= Joseph Winters =

African-American abolitionist and inventor

Joseph Richard Winters (August 29, 1824 – November 29, 1916) was an African-American abolitionist and inventor who, on May 7, 1878, received U.S. Patent number 203,517 for a wagon-mounted fire escape ladder. On April 8, 1879, he received U.S. Patent number 214,224 for an improvement on the ladder. On May 16, 1882, he received U.S. Patent number 258,186 for a fire escape ladder that could be affixed to buildings.

It has been erroneously cited that Winters was the original inventor of the wagon-mounted fire escape. Winters' version was patented 29 years after George Huttman and George Kornelio initially introduced the idea in 1849.(Needs Ref.) However, Winters' ladder replaced the wooden ladder with a metal frame and parallel steps. Winters' innovation was utilized by the Chambersburg, Pennsylvania fire department who mounted the ladder on a horse-drawn wagon.
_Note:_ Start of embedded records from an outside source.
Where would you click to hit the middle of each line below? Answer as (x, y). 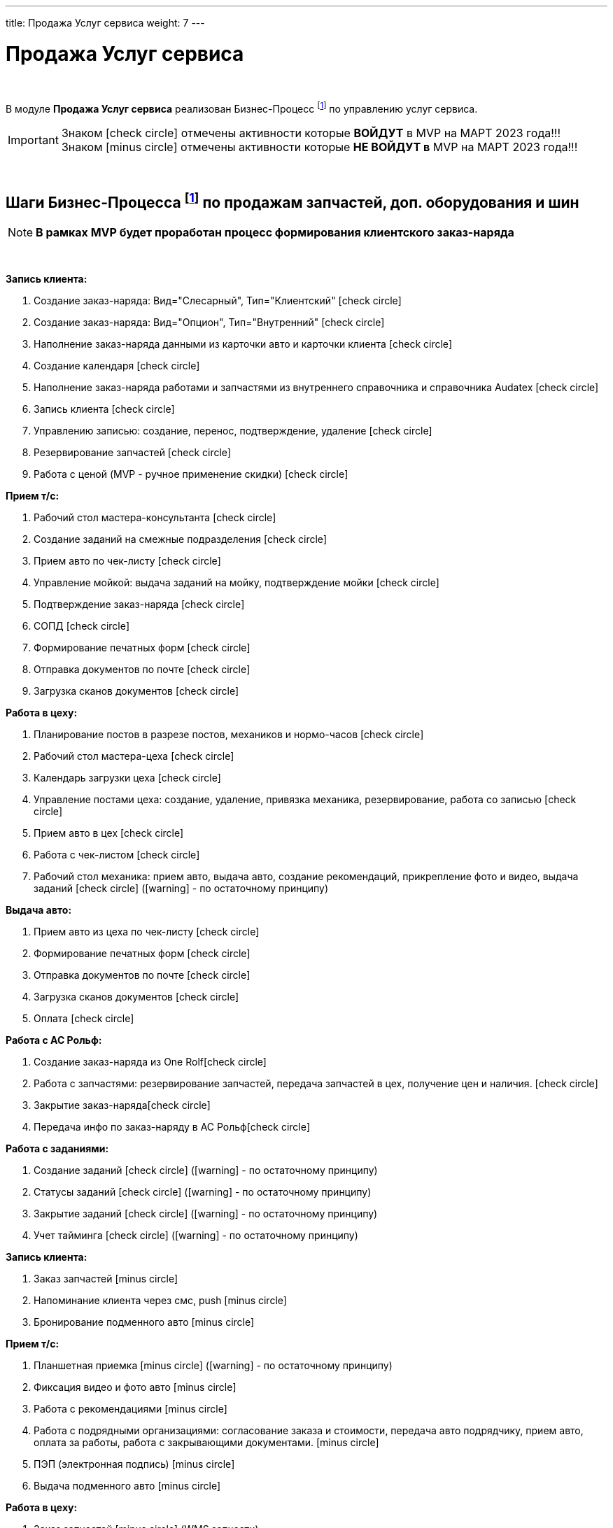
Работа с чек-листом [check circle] (117, 855)
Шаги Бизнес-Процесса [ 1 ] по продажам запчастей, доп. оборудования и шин (293, 200)
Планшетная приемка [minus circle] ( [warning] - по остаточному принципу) (213, 1365)
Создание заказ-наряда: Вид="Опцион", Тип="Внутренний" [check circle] (209, 322)
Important (33, 140)
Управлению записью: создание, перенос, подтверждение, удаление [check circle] (233, 431)
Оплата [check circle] (84, 1018)
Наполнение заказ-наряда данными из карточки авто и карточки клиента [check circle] (243, 344)
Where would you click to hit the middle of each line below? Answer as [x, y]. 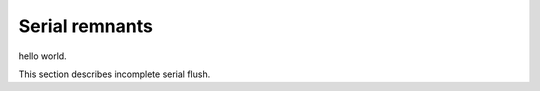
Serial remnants [86, 26]
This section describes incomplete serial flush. [114, 74]
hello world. [42, 56]
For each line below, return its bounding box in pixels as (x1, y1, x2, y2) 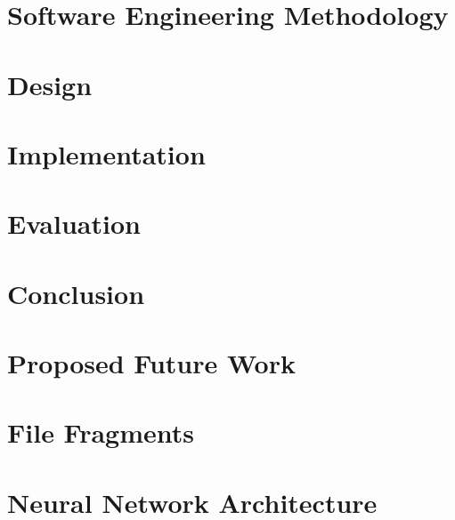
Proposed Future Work (7, 345, 296, 381)
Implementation (7, 135, 206, 172)
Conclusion (7, 275, 145, 311)
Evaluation (7, 205, 141, 242)
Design (7, 66, 93, 102)
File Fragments (7, 414, 195, 451)
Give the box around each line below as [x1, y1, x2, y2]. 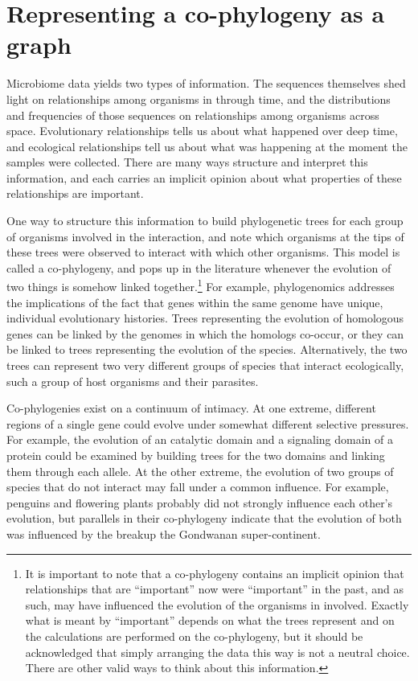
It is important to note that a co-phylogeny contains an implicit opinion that [25, 564, 404, 581]
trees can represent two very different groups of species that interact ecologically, [6, 357, 404, 374]
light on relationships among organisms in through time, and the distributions [6, 90, 391, 107]
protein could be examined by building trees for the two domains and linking [6, 447, 385, 464]
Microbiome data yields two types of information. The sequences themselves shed [6, 75, 406, 92]
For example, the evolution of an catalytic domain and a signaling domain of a [6, 431, 394, 448]
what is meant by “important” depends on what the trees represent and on [25, 612, 395, 629]
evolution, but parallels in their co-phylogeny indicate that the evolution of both [6, 510, 402, 527]
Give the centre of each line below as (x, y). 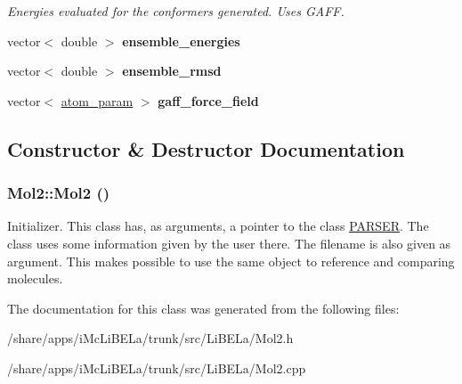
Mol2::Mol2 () (59, 193)
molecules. (35, 278)
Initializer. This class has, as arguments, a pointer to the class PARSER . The (218, 226)
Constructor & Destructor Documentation (206, 148)
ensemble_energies (181, 41)
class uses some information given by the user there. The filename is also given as (229, 243)
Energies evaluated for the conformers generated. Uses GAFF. (176, 11)
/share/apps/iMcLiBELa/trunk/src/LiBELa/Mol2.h (150, 338)
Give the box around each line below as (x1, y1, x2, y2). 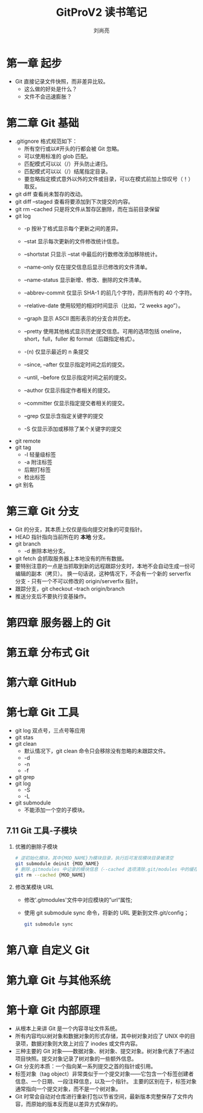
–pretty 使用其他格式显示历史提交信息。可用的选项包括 (24, 327, 160, 335)
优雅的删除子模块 (14, 843, 58, 850)
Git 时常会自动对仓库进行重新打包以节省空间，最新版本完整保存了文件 (14, 1092, 188, 1100)
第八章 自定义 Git (6, 944, 90, 958)
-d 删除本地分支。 (24, 547, 69, 554)
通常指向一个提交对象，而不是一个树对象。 (14, 1085, 121, 1092)
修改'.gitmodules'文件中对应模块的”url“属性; (24, 896, 133, 904)
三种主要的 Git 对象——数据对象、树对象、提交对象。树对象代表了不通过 (14, 1047, 195, 1054)
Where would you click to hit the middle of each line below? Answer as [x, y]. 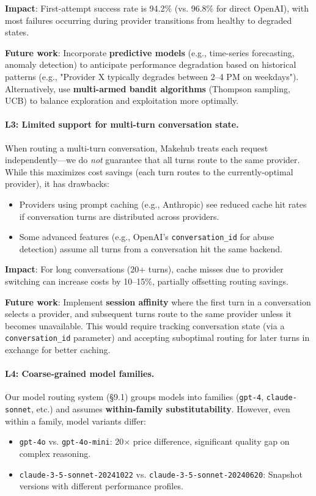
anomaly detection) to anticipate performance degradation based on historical [151, 64]
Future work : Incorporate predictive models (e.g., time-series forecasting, [150, 52]
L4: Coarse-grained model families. [80, 374]
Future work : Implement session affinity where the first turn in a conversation [158, 301]
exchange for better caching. [58, 349]
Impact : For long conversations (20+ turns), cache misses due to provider [144, 269]
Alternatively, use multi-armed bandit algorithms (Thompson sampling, [148, 88]
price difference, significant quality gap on [211, 441]
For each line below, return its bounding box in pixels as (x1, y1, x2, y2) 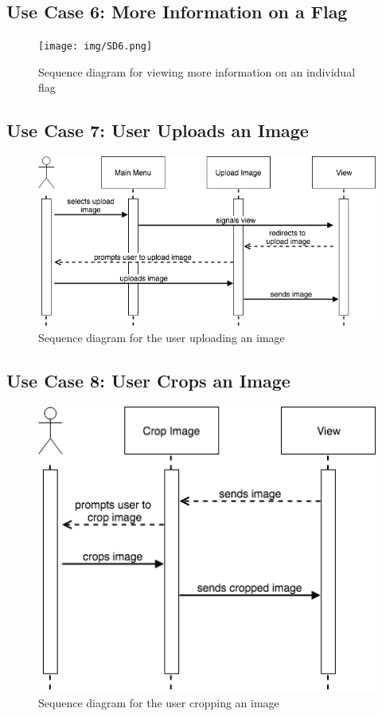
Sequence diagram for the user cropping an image (38, 694, 279, 710)
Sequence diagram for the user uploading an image (38, 329, 285, 346)
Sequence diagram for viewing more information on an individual (38, 63, 356, 80)
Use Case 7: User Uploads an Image (6, 118, 309, 143)
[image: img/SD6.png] (38, 41, 153, 53)
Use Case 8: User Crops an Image (6, 368, 290, 393)
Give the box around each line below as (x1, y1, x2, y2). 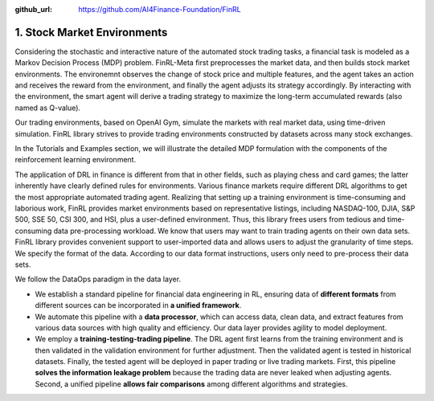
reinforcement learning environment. (14, 155, 137, 165)
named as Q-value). (14, 103, 80, 113)
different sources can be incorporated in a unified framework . (35, 301, 242, 310)
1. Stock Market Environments (14, 25, 168, 39)
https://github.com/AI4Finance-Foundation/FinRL (78, 5, 241, 14)
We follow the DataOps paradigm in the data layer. (14, 274, 181, 284)
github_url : (14, 5, 52, 14)

Joseph R. Winters was born in Leesburg, Virginia to an African-American brickmaker and a Shawnee Indian mother, who was the daughter of a noted herbalist and medical practitioner referred to as the "Indian doctor woman." The family relocated to Chambersburg, Pennsylvania around 1840. Joseph Winters worked as a farmer, and later as a mechanic for the Cumberland Valley Railroad. He was a noted fisherman and hunter; "Black and white residents long remembered him for his great nature knowledge and skills, especially in fishing and fly making." He was also a poet and lyricist, and composed a song supporting the 1900 presidential campaign of William Jennings Bryan, as well as another song entitled "Ten Days after the Battle of Gettysburg." He also wrote an autobiography with the same title, but no copies seem to have survived.

During the time Winters lived in Chambersburg, he was active in the Underground Railroad. It has been said that it was Winters who arranged the famous meeting between Frederick Douglass and John Brown before the latter's abortive attempt to take the federal arsenal at Harpers Ferry in 1859.

Winters died in 1916 and is buried in Mount Vernon Cemetery in Chambersburg.

In 2005, the Pennsylvania Historical and Museum Commission erected a historical marker honoring Winters at the Junior Hose & Truck Company #2 of Chambersburg at 130 North Second Street.